Discussion in 'B4R Questions' started by Kevin, May 28, 2018.

  1. Kevin

    Kevin Well-Known Member Licensed User

    I have been wanting to create something with one of these things but I'm not really sure where to start. From what I can tell, some of the boards have built-in WiFi, or others you can add an expansion card to give it that functionality.

    To give some ideas on what I would like to accomplish:

    Device that downloads local weather forecast every morning and if it is calling for cool or rainy weather, disable my pool heater since we would not be using the pool that day anyway.
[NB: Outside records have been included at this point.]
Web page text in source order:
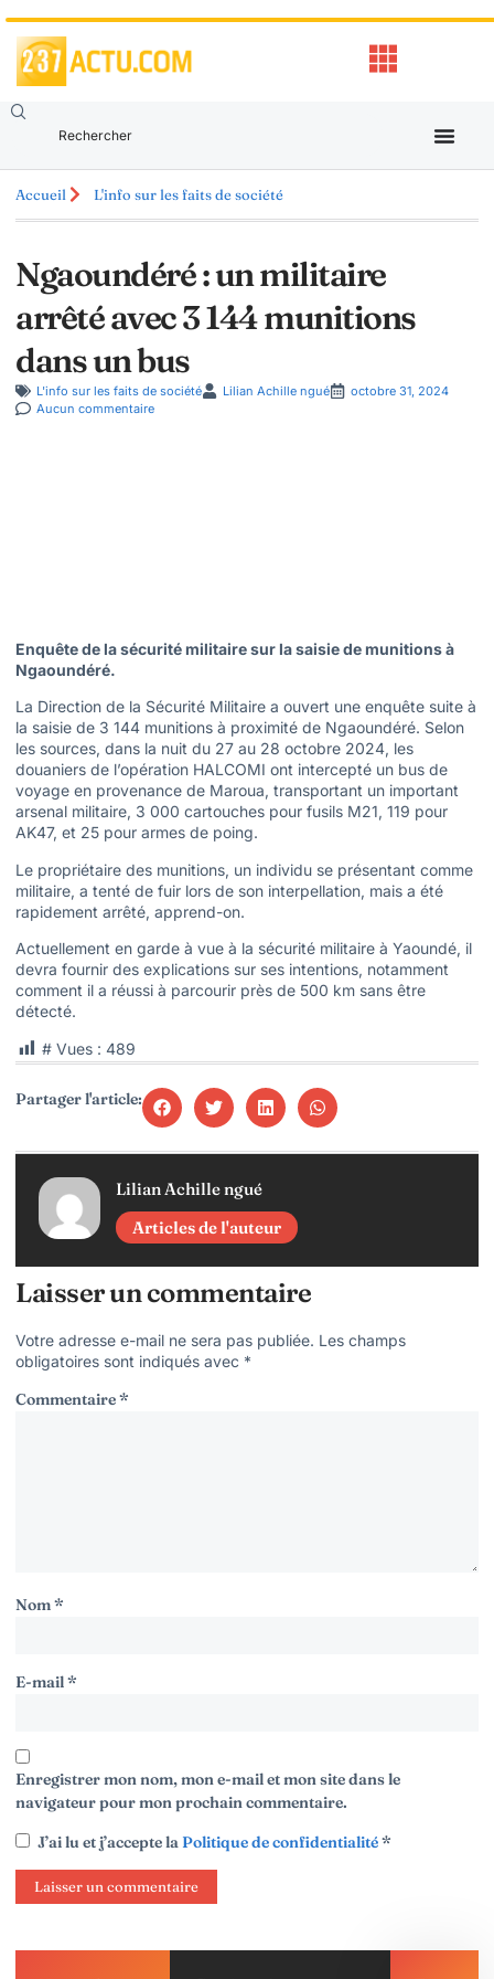
Accueil L'info sur les faits de société
Ngaoundéré : un militaire
arrêté avec 3 144 munitions
dans un bus
L'info sur les faits de société Lilian Achille ngué
octobre 31, 2024
Aucun commentaire
Enquête de la sécurité militaire sur la saisie de munitions à
Ngaoundéré.
La Direction de la Sécurité Militaire a ouvert une enquête suite à
la saisie de 3 144 munitions à proximité de Ngaoundéré. Selon
les sources, dans la nuit du 27 au 28 octobre 2024, les
douaniers de l’opération HALCOMI ont intercepté un bus de
voyage en provenance de Maroua, transportant un important
arsenal militaire, 3 000 cartouches pour fusils M21, 119 pour
AK47, et 25 pour armes de poing.
Le propriétaire des munitions, un individu se présentant comme
militaire, a tenté de fuir lors de son interpellation, mais a été
rapidement arrêté, apprend-on.
Actuellement en garde à vue à la sécurité militaire à Yaoundé, il
devra fournir des explications sur ses intentions, notamment
comment il a réussi à parcourir près de 500 km sans être
détecté.
# Vues : 489
Partager l'article:
Lilian Achille ngué
Articles de l'auteur
Laisser un commentaire
Votre adresse e-mail ne sera pas publiée. Les champs
obligatoires sont indiqués avec *
Commentaire*
Nom*
E-mail*
Enregistrer mon nom, mon e-mail et mon site dans le
navigateur pour mon prochain commentaire.
J’ai lu et j’accepte laPolitique de confidentialité*
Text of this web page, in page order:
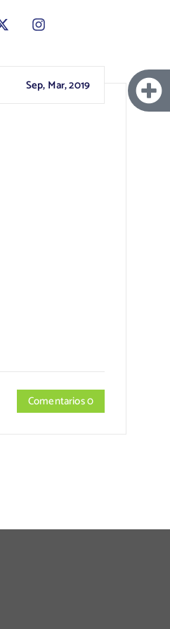
Sep, Mar, 2019
Comentarios 0

The heater has inputs for remote control like this (similar to how a home thermostat would work to control a furnace or A/C).

    Device that monitors pool water level and sends an email, text, etc to alert me to a potential leak.
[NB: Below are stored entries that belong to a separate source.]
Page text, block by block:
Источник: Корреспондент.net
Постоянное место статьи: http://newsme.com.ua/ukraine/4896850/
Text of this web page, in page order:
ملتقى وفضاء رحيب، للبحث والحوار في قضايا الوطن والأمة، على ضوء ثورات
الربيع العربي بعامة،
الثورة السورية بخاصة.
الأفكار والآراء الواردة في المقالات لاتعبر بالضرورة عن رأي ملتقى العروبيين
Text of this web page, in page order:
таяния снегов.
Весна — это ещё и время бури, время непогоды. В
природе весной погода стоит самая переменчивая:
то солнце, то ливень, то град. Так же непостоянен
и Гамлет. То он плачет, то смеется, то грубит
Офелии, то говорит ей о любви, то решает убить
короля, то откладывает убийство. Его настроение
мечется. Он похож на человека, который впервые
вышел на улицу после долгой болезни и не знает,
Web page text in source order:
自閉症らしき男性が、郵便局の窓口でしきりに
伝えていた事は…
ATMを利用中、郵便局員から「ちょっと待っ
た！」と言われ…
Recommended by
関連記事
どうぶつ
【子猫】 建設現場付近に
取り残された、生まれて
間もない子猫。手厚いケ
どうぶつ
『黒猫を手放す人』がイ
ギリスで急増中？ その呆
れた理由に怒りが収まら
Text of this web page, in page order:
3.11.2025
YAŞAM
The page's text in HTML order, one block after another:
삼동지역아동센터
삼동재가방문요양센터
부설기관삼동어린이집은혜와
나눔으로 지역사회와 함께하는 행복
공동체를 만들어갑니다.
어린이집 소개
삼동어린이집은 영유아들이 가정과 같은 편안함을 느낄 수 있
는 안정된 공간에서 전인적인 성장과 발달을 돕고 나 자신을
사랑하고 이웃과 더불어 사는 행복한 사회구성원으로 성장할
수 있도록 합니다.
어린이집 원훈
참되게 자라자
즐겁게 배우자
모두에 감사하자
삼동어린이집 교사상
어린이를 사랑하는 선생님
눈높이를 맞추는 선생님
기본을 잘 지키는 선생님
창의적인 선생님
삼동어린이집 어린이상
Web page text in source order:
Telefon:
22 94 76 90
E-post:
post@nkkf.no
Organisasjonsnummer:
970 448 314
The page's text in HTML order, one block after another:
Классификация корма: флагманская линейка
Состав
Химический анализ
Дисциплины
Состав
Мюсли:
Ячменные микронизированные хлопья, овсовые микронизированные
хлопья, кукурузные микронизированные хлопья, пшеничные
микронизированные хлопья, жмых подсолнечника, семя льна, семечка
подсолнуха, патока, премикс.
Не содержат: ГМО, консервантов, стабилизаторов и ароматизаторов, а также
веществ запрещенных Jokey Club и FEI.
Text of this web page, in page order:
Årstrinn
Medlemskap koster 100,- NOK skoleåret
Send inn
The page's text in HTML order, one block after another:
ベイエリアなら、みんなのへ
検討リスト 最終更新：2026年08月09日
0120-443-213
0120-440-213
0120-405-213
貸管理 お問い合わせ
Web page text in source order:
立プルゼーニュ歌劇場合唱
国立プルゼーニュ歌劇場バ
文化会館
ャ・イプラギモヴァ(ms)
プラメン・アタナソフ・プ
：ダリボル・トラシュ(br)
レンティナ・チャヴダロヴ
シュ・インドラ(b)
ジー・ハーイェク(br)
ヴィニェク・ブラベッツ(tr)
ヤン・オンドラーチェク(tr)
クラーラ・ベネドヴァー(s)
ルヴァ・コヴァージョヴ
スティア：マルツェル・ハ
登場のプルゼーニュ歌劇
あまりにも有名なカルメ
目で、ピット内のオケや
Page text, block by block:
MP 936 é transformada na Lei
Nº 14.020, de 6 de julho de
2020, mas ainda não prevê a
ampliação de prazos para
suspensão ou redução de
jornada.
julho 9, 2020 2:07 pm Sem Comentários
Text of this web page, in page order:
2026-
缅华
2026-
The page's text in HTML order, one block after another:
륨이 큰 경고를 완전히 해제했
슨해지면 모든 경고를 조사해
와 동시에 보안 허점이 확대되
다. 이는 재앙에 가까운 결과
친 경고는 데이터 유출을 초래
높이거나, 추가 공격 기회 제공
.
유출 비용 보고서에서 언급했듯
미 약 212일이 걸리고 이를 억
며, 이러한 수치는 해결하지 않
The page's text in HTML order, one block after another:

    I have a couple other ideas but I think one of these would be my first project. From what I can tell, you can connect just about anything to these boards. Some have built-in relays or otherwise you could connect external relays.

    I'd most likely run these off of A/C with a 5v(?) DC adapter.
  2. Erel

    Erel Administrator Staff Member Licensed User

    Start with ESP8266. It has built-in wifi and it is easy to work with.
    Kevin likes this.
  3. Kevin

    Kevin Well-Known Member Licensed User

    Thanks, Erel. So it would appear that ESP8266 would be the chipset to look for. I say this because from a quick search, there seem to be lots of boards based on ESP8266 but with varying numbers of inputs and outputs.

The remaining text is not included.